Commenting ahead of the announcement, IDC's Susan Feldman said;

"Calais plugs a hole in the Semantic Web. The problem with the concept of the Semantic Web is that language, in all its variety, makes it difficult to pin down meaning. Established media companies like Thomson Reuters have a great deal of experience in establishing standard vocabularies to help people find information. By uniting the many ways of stating an idea in a single term or group of terms, Calais can begin to spread standard approaches to how we express ideas. Today, if you ask for documents on 'high blood pressure' in a standard keyword matching search engine, you won't get documents about 'hypertension'. If we start to use standard vocabularies, even behind the scenes, we can get users to all the information that is pertinent to their queries."
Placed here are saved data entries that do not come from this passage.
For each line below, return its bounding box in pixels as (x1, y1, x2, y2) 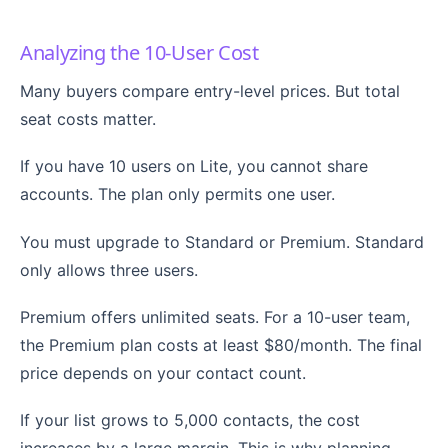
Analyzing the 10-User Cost (20, 39, 259, 67)
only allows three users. (20, 259, 198, 280)
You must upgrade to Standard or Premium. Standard (20, 231, 424, 252)
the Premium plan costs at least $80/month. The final (20, 334, 422, 355)
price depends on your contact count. (20, 362, 306, 383)
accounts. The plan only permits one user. (20, 184, 335, 205)
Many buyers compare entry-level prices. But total (20, 81, 400, 102)
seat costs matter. (20, 109, 156, 130)
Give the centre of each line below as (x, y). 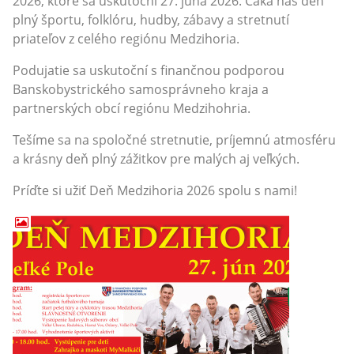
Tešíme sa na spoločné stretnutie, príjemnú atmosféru (174, 140)
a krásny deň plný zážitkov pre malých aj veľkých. (156, 159)
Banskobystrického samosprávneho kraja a (141, 89)
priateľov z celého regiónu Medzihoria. (126, 39)
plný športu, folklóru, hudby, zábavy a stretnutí (151, 20)
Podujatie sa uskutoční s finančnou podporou (149, 70)
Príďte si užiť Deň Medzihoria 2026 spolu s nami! (155, 190)
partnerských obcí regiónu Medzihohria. (132, 108)
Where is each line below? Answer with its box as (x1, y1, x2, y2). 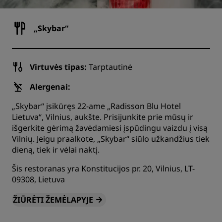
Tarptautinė (87, 61, 132, 72)
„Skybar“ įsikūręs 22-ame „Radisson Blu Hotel (12, 101, 181, 111)
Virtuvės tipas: (30, 61, 87, 72)
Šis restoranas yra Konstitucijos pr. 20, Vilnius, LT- (12, 163, 195, 174)
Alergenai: (30, 81, 70, 92)
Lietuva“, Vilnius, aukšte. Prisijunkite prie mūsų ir (12, 111, 193, 122)
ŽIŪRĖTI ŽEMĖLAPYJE (13, 194, 93, 205)
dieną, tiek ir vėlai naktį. (12, 144, 100, 155)
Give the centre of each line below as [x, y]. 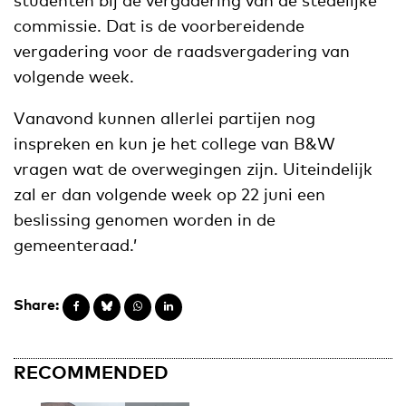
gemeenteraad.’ [75, 244]
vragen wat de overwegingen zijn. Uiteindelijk [193, 168]
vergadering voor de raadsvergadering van [182, 50]
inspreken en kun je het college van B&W [174, 143]
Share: [36, 304]
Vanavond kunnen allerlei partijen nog [164, 117]
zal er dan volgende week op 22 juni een [169, 193]
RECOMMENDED [91, 371]
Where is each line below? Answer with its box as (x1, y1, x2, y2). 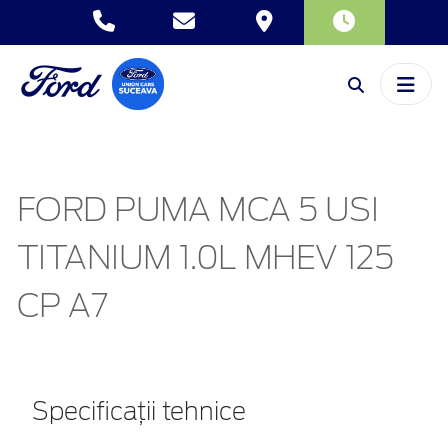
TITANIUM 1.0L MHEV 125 (17, 242, 394, 275)
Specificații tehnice (32, 400, 246, 425)
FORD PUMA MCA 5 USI (17, 194, 378, 227)
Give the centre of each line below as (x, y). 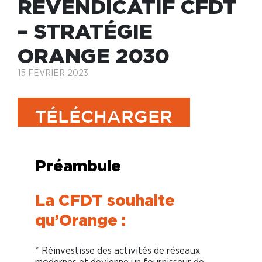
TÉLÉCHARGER (104, 118)
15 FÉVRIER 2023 (53, 73)
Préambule (78, 166)
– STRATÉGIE (85, 31)
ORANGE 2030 (94, 56)
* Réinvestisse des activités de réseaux (118, 251)
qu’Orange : (80, 220)
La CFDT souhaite (105, 200)
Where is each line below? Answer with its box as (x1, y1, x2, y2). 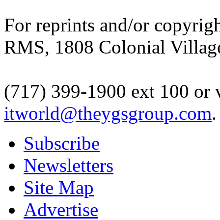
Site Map (24, 177, 94, 198)
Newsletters (24, 155, 113, 176)
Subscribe (24, 133, 100, 154)
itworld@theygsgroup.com (4, 103, 212, 124)
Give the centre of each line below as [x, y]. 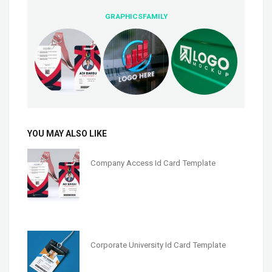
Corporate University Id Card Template [158, 245]
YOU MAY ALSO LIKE [67, 133]
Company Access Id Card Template [153, 163]
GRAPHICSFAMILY [136, 17]
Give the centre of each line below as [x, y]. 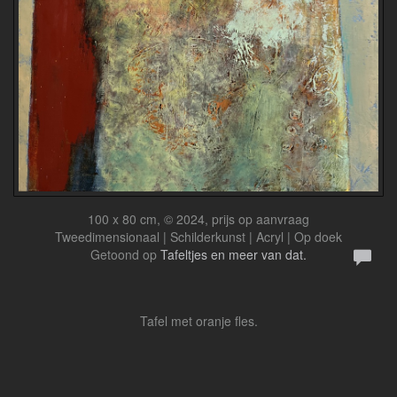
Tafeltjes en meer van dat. [234, 255]
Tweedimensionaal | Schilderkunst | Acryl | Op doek [198, 237]
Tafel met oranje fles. [198, 321]
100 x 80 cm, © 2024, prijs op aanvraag [198, 219]
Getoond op [125, 255]
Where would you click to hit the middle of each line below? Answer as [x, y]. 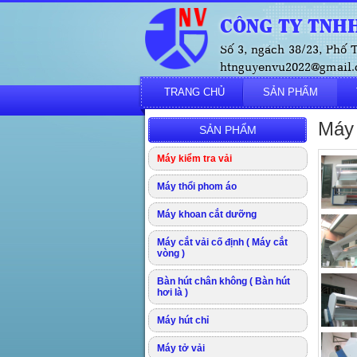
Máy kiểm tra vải [194, 159]
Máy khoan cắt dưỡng [207, 214]
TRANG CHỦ [194, 92]
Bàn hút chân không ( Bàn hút [224, 281]
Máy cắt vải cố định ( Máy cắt [222, 242]
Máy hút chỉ [183, 320]
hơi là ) [173, 292]
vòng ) [171, 253]
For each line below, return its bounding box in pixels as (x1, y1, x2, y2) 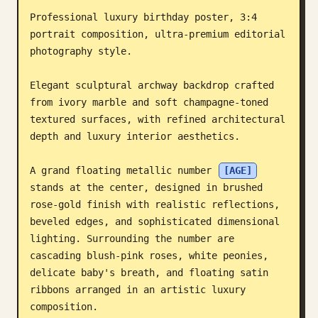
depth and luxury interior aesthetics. (30, 131, 240, 142)
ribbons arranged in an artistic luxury (30, 284, 246, 295)
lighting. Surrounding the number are (30, 233, 234, 244)
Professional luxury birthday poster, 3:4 (30, 11, 257, 23)
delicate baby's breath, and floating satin (30, 267, 268, 278)
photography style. (30, 45, 132, 57)
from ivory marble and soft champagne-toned (30, 97, 268, 108)
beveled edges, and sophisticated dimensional (30, 216, 280, 227)
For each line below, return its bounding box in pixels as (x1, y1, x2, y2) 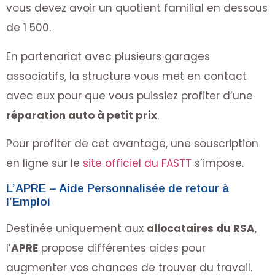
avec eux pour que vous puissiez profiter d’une (6, 88, 253, 103)
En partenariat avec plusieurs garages (6, 48, 210, 64)
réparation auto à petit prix (6, 107, 157, 123)
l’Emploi (6, 195, 50, 209)
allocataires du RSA (147, 221, 255, 236)
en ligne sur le (6, 155, 83, 171)
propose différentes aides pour (38, 241, 206, 256)
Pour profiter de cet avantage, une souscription (6, 136, 258, 151)
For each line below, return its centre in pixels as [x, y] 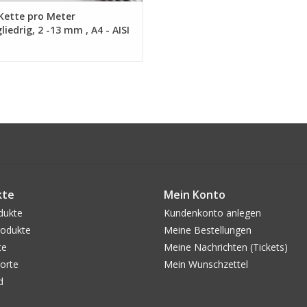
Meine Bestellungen [208, 230]
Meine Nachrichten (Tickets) [226, 247]
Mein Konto [195, 194]
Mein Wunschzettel [206, 264]
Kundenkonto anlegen [212, 212]
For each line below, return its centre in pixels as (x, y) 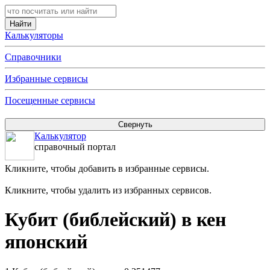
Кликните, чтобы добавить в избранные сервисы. (107, 168)
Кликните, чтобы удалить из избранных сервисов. (108, 190)
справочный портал (75, 147)
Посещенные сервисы (50, 100)
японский (46, 242)
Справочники (33, 57)
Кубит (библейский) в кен (115, 220)
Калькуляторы (34, 35)
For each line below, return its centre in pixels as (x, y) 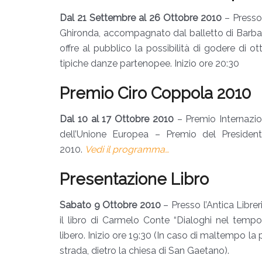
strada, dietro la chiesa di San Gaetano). (144, 251)
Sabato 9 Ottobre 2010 (110, 205)
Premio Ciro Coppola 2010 (155, 93)
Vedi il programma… (127, 149)
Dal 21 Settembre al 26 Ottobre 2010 (141, 18)
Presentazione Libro (134, 179)
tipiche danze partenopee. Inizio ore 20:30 (149, 63)
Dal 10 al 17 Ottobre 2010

The notion of 'behind the scenes' to which Susan refers is important here. It is perhaps infeasible to expect everyone to conform to consistent linguistic usage across the Web. It becomes achievable - and valuable - when tools such as Calais are able to perform that standardising activity on our behalf, without modifying the text that we actually create in the first place.

Susan continued,

"Calais, and other text analytics tools, can sharpen search by identifying the information elements that people might be looking for, and tagging documents with them. These tools extract names of people, places, things, and types of events. They tag a document so that a search engine will incorporate these standard tags in their indices. When someone searches for IBM, they will get 'Big Blue' or 'International Business Machines', no matter how that name is expressed. Documents that discuss mergers and acquisitions will be found and grouped together for users to explore in an organized fashion. Search engines like Yahoo!, with their new Search Monkey platform are prepared to take advantage of these extractions. The upshot is that search results will be more precise. That's good news for searchers. Announcements like Search Monkey and Calais should kick off a new wave of semantic innovation and improved interaction."

Calais is an important example of web-scale infrastructure upon which a growing number of third parties could and should rely. With this release, the back-end web service becomes even more capable. More importantly (for now) the three externally-facing announcements will go a long way toward showing more people how semantic technologies can add value; easily, flexibly, and inside applications and user experiences with which they are already comfortable.